Up till now, I have parallelized functions by mapping them on to lists that are distributed out to the various clusters using the function map_sync(function, list)
.
Now, I need to run a function on each entry of a dictionary.
map_sync does not seem work on dictionaries. I have also tried to scatter the dictionary and use decorators to run the function in parallel. However, dictionaries dont seem to lend themselves to scattering either. Is there some other way to parallelize functions on dictionaries without having to convert to lists?
These are my attempts thus far:
from IPython.parallel import Client
rc = Client()
dview = rc[:]
test_dict = {'43':"lion", '34':"tiger", '343':"duck"}
dview.scatter("test",test)
dview["test"]
# this yields [['343'], ['43'], ['34'], []] on 4 clusters
# which suggests that a dictionary can't be scattered?

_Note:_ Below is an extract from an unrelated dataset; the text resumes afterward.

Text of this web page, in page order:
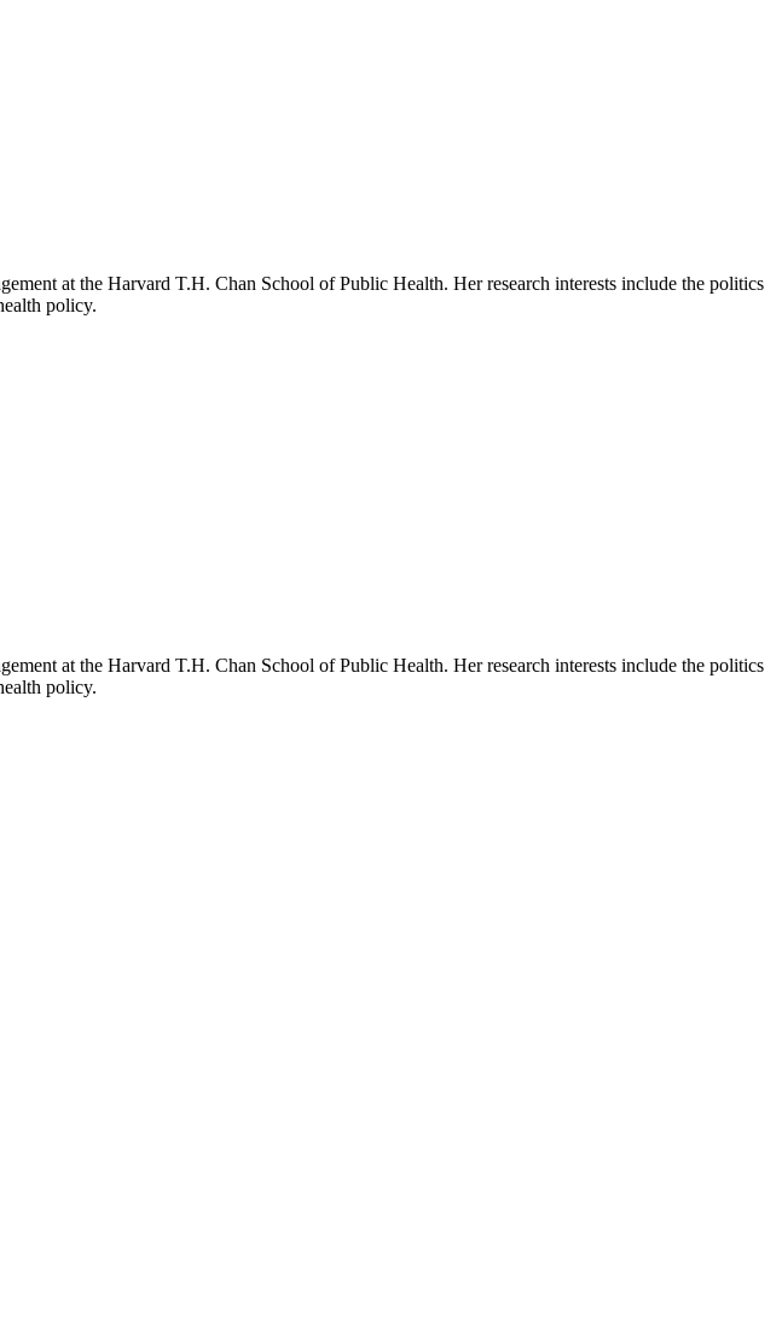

Needless to say, when I run the function itself, I get an error:
@dview.parallel(block=True)
def run():
for d,v in test.iteritems():
print d,v
run()
AttributeError
Traceback (most recent call last) in ()
in run(dict)
AttributeError: 'str' object has no attribute 'iteritems'
I don't know if it's relevant, but I'm using an IPython Notebook connected to Amazon AWS clusters.